The proper function of the eardrum and the transfer of sound by the bones of the middle ear depend upon the presence of air in the middle-ear cavity. This air is provided by the auditory tube, most commonly known as the Eustachian tube (after a sixteenth-century anatomist, Bartolomeo Eustachi). This tube connects the middle-ear cavity with the throat. It remains closed most of the time and opens with a small click during swallowing. The swallowing motion pumps air into the middle ear. The Eustachian tube also drains any fluid from the middle ear, such as liquid that may collect there during a cold.
In babies, the Eustachian tube does not tend to work so well. The pumping action of the tube depends upon a series of contractions of small muscles attached to the tube. Like other muscles in a baby’s body, their coordination tends to develop gradually over time. The Eustachian tube works better in older children than in infants and toddlers. If the Eustachian tube does not open consistently, then the mucus membranes that line the middle ear will use up the oxygen in the cavity and create a partial vacuum relative to the air pressure on the outside of the eardrum. This negative pressure pulls on the eardrum, making it less pliable and responsive to the movement of sound waves. This can diminish hearing. The mucous membranes that line the middle ear can also secrete mucous during a respiratory infection, and this fluid can collect there if the Eustachian tube is not draining the middle ear effectively. This fluid will tend to press against the eardrum, impairing its ability to move well and again diminishing hearing. Fluid in the middle ear can also become a breeding ground for bacteria, resulting in infections and more mucus production, com¬pounding the problem.
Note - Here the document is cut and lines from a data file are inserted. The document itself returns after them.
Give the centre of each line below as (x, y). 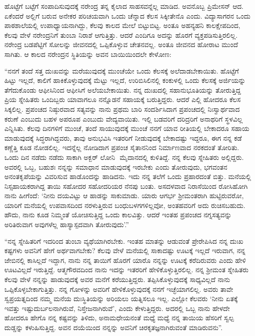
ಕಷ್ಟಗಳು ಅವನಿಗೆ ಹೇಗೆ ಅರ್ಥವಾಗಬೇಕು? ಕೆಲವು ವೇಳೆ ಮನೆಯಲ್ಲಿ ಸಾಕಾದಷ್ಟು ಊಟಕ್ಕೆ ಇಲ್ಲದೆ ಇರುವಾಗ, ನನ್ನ (125, 250)
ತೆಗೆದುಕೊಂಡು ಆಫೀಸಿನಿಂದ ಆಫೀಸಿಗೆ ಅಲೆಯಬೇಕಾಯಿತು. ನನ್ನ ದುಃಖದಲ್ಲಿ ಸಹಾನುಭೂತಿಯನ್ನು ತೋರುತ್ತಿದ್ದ (123, 90)
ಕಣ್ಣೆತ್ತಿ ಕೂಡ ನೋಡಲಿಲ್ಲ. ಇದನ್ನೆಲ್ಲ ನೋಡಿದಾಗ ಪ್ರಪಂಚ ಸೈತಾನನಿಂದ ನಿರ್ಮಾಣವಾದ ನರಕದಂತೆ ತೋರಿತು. (122, 147)
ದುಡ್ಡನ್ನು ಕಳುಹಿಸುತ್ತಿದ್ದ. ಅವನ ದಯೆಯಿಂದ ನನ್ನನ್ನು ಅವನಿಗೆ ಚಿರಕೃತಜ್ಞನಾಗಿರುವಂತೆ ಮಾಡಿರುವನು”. (114, 327)
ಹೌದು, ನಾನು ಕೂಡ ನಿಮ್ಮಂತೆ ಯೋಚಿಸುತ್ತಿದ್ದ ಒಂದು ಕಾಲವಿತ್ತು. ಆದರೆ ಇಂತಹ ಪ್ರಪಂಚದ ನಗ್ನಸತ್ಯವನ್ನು (118, 215)
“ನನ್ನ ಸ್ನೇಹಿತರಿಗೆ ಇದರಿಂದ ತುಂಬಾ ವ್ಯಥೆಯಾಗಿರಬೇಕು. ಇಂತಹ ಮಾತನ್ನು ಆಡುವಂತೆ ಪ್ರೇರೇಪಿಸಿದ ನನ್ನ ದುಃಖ (124, 241)
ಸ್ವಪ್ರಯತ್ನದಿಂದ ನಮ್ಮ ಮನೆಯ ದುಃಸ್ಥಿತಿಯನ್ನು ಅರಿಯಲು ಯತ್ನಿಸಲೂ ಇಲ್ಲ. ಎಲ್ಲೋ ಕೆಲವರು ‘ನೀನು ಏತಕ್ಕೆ (121, 298)
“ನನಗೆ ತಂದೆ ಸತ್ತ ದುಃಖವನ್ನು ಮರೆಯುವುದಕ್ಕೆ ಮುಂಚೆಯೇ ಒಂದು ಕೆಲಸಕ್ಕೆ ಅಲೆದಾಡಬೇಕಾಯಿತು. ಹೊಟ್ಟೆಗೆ (122, 70)

When babies have colds the eardrum tends to get inflamed, along with the membranes of the nose and throat. Sometimes this inflammation in the middle ear results in pain because the eardrum has many nerve endings and tends to be exquisitely sensitive. Some doctors who look at the eardrum and see that it’s red may be quick to prescribe antibiotics for what is interpreted as an ear infection (known as otitis media). But antibiotics tend to cause problems.
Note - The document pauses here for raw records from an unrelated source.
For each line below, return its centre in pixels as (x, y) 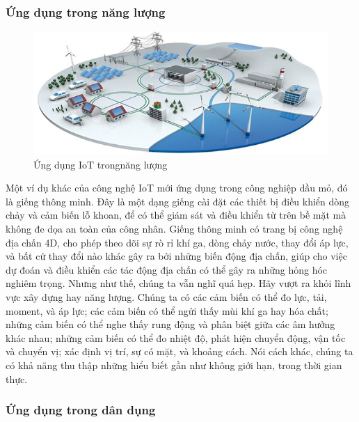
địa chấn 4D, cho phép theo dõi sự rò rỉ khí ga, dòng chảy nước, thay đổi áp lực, (177, 242)
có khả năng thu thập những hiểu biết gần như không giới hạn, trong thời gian (174, 365)
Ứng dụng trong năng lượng (86, 11)
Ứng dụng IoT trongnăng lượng (101, 164)
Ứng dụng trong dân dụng (81, 410)
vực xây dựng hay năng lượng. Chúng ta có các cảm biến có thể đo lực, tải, (166, 296)
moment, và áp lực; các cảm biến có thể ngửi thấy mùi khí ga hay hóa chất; (167, 310)
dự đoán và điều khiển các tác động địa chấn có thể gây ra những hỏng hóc (167, 269)
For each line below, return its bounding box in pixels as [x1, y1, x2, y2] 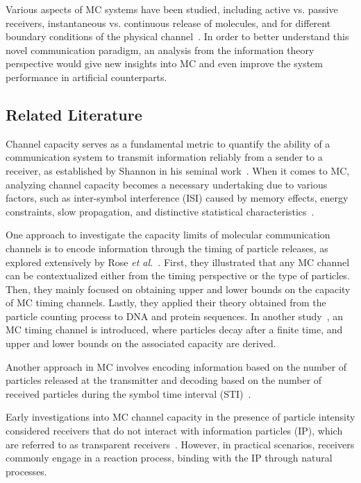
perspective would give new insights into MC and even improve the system [6, 56, 323, 71]
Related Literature [6, 103, 142, 125]
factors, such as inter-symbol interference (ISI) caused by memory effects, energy [6, 191, 349, 205]
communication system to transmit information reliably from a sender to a [6, 150, 323, 164]
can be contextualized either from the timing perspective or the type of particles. [6, 268, 350, 283]
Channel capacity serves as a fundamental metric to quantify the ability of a [6, 136, 330, 150]
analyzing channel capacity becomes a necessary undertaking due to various [6, 177, 328, 191]
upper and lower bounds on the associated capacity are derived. [6, 336, 276, 351]
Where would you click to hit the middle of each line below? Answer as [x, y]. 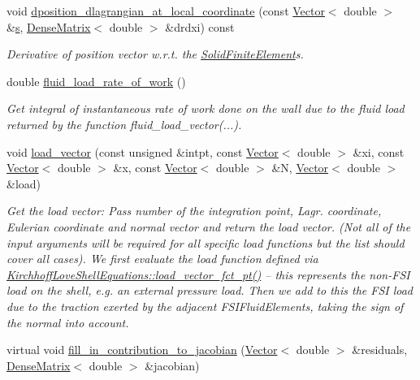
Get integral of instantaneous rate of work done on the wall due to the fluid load [206, 108]
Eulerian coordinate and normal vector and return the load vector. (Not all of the [209, 226]
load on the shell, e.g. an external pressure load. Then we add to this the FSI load [210, 290]
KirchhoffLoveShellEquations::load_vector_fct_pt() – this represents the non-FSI [208, 274]
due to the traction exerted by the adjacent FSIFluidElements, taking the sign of [205, 306]
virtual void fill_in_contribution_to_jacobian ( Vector [142, 350]
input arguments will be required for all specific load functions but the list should [206, 242]
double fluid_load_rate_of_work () [96, 81]

Antibiotics kill off the beneficial bacteria in the body, making babies more prone to infections. Billions of bacteria in the body coexist in a harmonious balance. There are more bacteria in and on the surface of our bodies than the total of human cells in our bodies. Many of these bacteria are protective, or they are essential for digesting food and extracting nutrients from food. Antibiotics destroy the protective bacteria of the intestines, allowing an overgrowth of harmful yeast and causing diarrhea because of bacterial disruption, and sometimes producing leaky gut syndrome. And antibiotics can also encourage bacteria to build up resistance to the antibiotics so that more serious infections may occur later. A more insidious effect of antibiotics is explained by Jake Fratkin, OMD, in his article “Pediatric Ear Infections and Chinese Medicine” (2004):
… Antibiotics also injure the production of white blood cells by destroying mitochondria. When an infection occurs normally, white blood cells multiply to help the body’s immune response. Inflammation and mucus secretion [are] part of its natural mechanisms. When antibiotics inhibit … WBC production, the body is slow to return to normalcy. This period of lowered immunity allows a reinfection. (This [destruction of the white blood cell response] is the reason why antibiotics seem to reduce sore throat, fever, and phlegm quickly, even when there is no bacterial infection.)
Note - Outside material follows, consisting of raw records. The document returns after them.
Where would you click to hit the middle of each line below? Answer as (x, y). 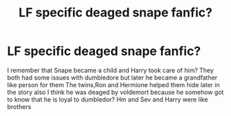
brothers (19, 106)
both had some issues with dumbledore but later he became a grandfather (112, 78)
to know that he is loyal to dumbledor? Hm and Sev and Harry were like (108, 99)
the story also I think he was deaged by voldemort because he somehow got (115, 92)
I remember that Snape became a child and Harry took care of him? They (111, 70)
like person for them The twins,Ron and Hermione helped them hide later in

For these reasons, the American Academy of Pediatrics (2004) recommends that most children with acute ear infections can be observed for a period of forty-eight to seventy-two hours without antibiotics. This recommendation is based on the understanding from clinical studies that 61 percent of children with acute ear infections are better within twenty-four hours and 75 percent have complete resolution of symptoms within seven days without the use of antibiotics (Rosenfeld and Kay 2003).
Although the American Academy of Pediatrics recommendation suggests that clinicians take a wait-and-see attitude toward ear infections, they still advocate antibiotics for persistent symptoms. I do not recommend antibiotics for ear infections. They can nearly always be managed with holistic treatment, avoiding the many problems that antibiotics themselves create. Antibiotics are not an effective, safe, or appropriate first-line treatment for ear infections or other simple respiratory infections.
home treatment
Letting ear infections heal on their own is one way to approach them, but holistic care offers several effective options for treatment of the infection that will relieve pain and help to prevent the collection of fluid in the middle ear. Babies cry for a number of different reasons, pain being only one of them. But you will usually know if your baby has pain. Earaches can be excruciating to babies, and it’s always good to know whether a child’s ears are hurting. By six months of age your baby can indicate the source of pain by putting her hands to her ears with an earache or in her mouth if the pain is due to teething or a sore throat. Prior to that age, babies have no way to indicate the cause of the trouble.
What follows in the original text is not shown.